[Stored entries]
++++++
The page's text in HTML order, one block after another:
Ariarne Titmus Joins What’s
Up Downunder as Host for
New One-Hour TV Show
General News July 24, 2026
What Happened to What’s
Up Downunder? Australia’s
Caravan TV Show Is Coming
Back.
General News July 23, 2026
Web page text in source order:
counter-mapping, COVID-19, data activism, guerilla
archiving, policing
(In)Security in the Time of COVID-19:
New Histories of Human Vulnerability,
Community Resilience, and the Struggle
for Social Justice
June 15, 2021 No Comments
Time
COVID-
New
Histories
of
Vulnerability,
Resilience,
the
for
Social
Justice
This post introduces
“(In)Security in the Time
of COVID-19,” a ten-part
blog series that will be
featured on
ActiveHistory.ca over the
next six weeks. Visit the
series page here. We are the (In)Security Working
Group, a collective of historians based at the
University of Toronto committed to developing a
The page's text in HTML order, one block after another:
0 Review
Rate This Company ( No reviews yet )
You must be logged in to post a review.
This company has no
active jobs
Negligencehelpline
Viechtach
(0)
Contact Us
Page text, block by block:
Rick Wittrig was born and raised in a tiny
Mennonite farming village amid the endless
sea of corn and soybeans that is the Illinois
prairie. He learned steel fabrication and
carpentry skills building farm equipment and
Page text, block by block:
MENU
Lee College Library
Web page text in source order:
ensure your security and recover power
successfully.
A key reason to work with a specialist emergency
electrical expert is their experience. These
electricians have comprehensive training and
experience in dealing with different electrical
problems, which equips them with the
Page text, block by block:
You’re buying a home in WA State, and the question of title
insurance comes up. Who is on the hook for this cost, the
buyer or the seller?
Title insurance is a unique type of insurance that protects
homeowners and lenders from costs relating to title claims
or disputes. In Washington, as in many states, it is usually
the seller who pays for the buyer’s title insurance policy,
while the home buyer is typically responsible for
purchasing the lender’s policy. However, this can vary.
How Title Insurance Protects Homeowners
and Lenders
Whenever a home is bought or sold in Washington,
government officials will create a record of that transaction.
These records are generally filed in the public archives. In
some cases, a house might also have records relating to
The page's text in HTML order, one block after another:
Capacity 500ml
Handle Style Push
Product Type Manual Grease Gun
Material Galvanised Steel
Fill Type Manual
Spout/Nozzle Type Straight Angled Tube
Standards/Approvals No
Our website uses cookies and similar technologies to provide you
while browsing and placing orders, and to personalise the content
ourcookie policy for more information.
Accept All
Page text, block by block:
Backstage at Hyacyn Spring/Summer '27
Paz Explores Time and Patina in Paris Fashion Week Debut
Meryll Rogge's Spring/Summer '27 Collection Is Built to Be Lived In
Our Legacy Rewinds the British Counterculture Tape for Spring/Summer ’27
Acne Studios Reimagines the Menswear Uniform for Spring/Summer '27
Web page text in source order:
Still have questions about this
++++++
• _WORK TASK_
Copy every entry exactly, missing none.

• _REPLY_
The page's text in HTML order, one block after another:
Ariarne Titmus Joins What’s
Up Downunder as Host for
New One-Hour TV Show
General News July 24, 2026
What Happened to What’s
Up Downunder? Australia’s
Caravan TV Show Is Coming
Back.
General News July 23, 2026
Web page text in source order:
counter-mapping, COVID-19, data activism, guerilla
archiving, policing
(In)Security in the Time of COVID-19:
New Histories of Human Vulnerability,
Community Resilience, and the Struggle
for Social Justice
June 15, 2021 No Comments
Time
COVID-
New
Histories
of
Vulnerability,
Resilience,
the
for
Social
Justice
This post introduces
“(In)Security in the Time
of COVID-19,” a ten-part
blog series that will be
featured on
ActiveHistory.ca over the
next six weeks. Visit the
series page here. We are the (In)Security Working
Group, a collective of historians based at the
University of Toronto committed to developing a
The page's text in HTML order, one block after another:
0 Review
Rate This Company ( No reviews yet )
You must be logged in to post a review.
This company has no
active jobs
Negligencehelpline
Viechtach
(0)
Contact Us
Page text, block by block:
Rick Wittrig was born and raised in a tiny
Mennonite farming village amid the endless
sea of corn and soybeans that is the Illinois
prairie. He learned steel fabrication and
carpentry skills building farm equipment and
Page text, block by block:
MENU
Lee College Library
Web page text in source order:
ensure your security and recover power
successfully.
A key reason to work with a specialist emergency
electrical expert is their experience. These
electricians have comprehensive training and
experience in dealing with different electrical
problems, which equips them with the
Page text, block by block:
You’re buying a home in WA State, and the question of title
insurance comes up. Who is on the hook for this cost, the
buyer or the seller?
Title insurance is a unique type of insurance that protects
homeowners and lenders from costs relating to title claims
or disputes. In Washington, as in many states, it is usually
the seller who pays for the buyer’s title insurance policy,
while the home buyer is typically responsible for
purchasing the lender’s policy. However, this can vary.
How Title Insurance Protects Homeowners
and Lenders
Whenever a home is bought or sold in Washington,
government officials will create a record of that transaction.
These records are generally filed in the public archives. In
some cases, a house might also have records relating to
The page's text in HTML order, one block after another:
Capacity 500ml
Handle Style Push
Product Type Manual Grease Gun
Material Galvanised Steel
Fill Type Manual
Spout/Nozzle Type Straight Angled Tube
Standards/Approvals No
Our website uses cookies and similar technologies to provide you
while browsing and placing orders, and to personalise the content
ourcookie policy for more information.
Accept All
Page text, block by block:
Backstage at Hyacyn Spring/Summer '27
Paz Explores Time and Patina in Paris Fashion Week Debut
Meryll Rogge's Spring/Summer '27 Collection Is Built to Be Lived In
Our Legacy Rewinds the British Counterculture Tape for Spring/Summer ’27
Acne Studios Reimagines the Menswear Uniform for Spring/Summer '27
Web page text in source order:
Still have questions about this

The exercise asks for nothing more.